Malaysia’s development planning has been guided by “Vision 2020” (Wawasan 2020), announced by former Prime Minister Mahathir. The nine challenges mentioned in this “vision” end with the aim to establish “a prosperous society with an economy that is fully competitive, dynamic, robust and resilient”. In all the challenges and ways, outlined in this vision, as well as in most subsequent documents, referring to this vision—including the agenda for the 9lh International Malaysian Studies Conference, or MSC9, organised by the Malaysian Social Science Association together with IKMAS in 2014—a very important challenge is missing, namely securing access to natural resources. There is also a general lack of attention to maritime resources and more particularly to the governance of resources in the South China Sea.
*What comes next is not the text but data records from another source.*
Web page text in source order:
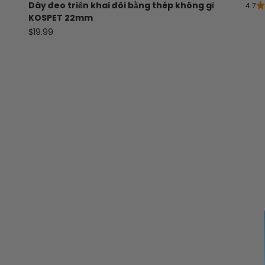
Dây đeo triển khai đôi bằng thép không gỉ
KOSPET 22mm
4.7
Giá bán
$19.99
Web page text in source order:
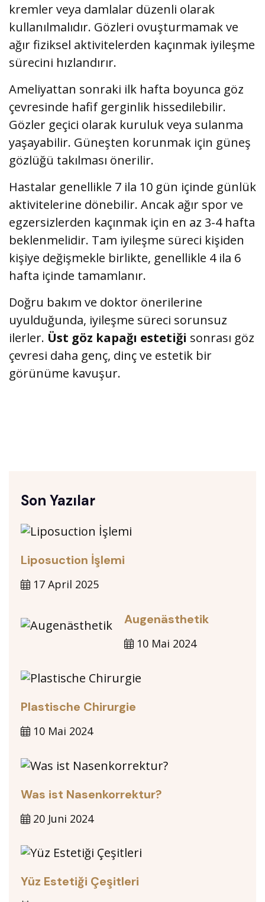
kremler veya damlalar düzenli olarak
kullanılmalıdır. Gözleri ovuşturmamak ve
ağır fiziksel aktivitelerden kaçınmak iyileşme
sürecini hızlandırır.
Ameliyattan sonraki ilk hafta boyunca göz
çevresinde hafif gerginlik hissedilebilir.
Gözler geçici olarak kuruluk veya sulanma
yaşayabilir. Güneşten korunmak için güneş
gözlüğü takılması önerilir.
Hastalar genellikle 7 ila 10 gün içinde günlük
aktivitelerine dönebilir. Ancak ağır spor ve
egzersizlerden kaçınmak için en az 3-4 hafta
beklenmelidir. Tam iyileşme süreci kişiden
kişiye değişmekle birlikte, genellikle 4 ila 6
hafta içinde tamamlanır.
Doğru bakım ve doktor önerilerine
uyulduğunda, iyileşme süreci sorunsuz
ilerler. Üst göz kapağı estetiği sonrası göz
çevresi daha genç, dinç ve estetik bir
görünüme kavuşur.
Son Yazılar
Liposuction İşlemi
17 April 2025
Augenästhetik
10 Mai 2024
Plastische Chirurgie
10 Mai 2024
Was ist Nasenkorrektur?
20 Juni 2024
Yüz Estetiği Çeşitleri

This is most surprising, as Malaysia is, indeed, a maritime nation.
From a geographical point of view, Malaysia is a maritime state because of its long 4,675km coast line, bordering the Straits of Malacca and the South China Sea. Some 63% of Malaysia’s borders are maritime borders, extending into 480,000 sq. km of continental shelf. Furthermore Malaysia is made up of historically important maritime states, such as Melaka, Johor, Terengganu and others. Malaysian society is made up of different ethnic groups, many of them are overseas migrants and the indigenous Malays were seafarers and deep sea fishermen, roaming the South China Sea, the adjacent Mediterranean seas and oceans. One of the indigenous groups, the Orang laut, took their name from their connection to the sea. The maritime economy contributes a fair share to Malaysia’s GDP and the ports along the Straits of Malacca and at the southern tip of Johor have advanced to major world port cities (Evers 2016a: 2). Meanwhile the run for the resources of the South China Sea has started and the governance of the South China Sea has attracted the attention of world powers.
To understand the underlying issues of problem solving, Nusantara: Malaysia and the Geopolitics of the South China Sea intend to step back and look at the underlying cultural and geographical patterns.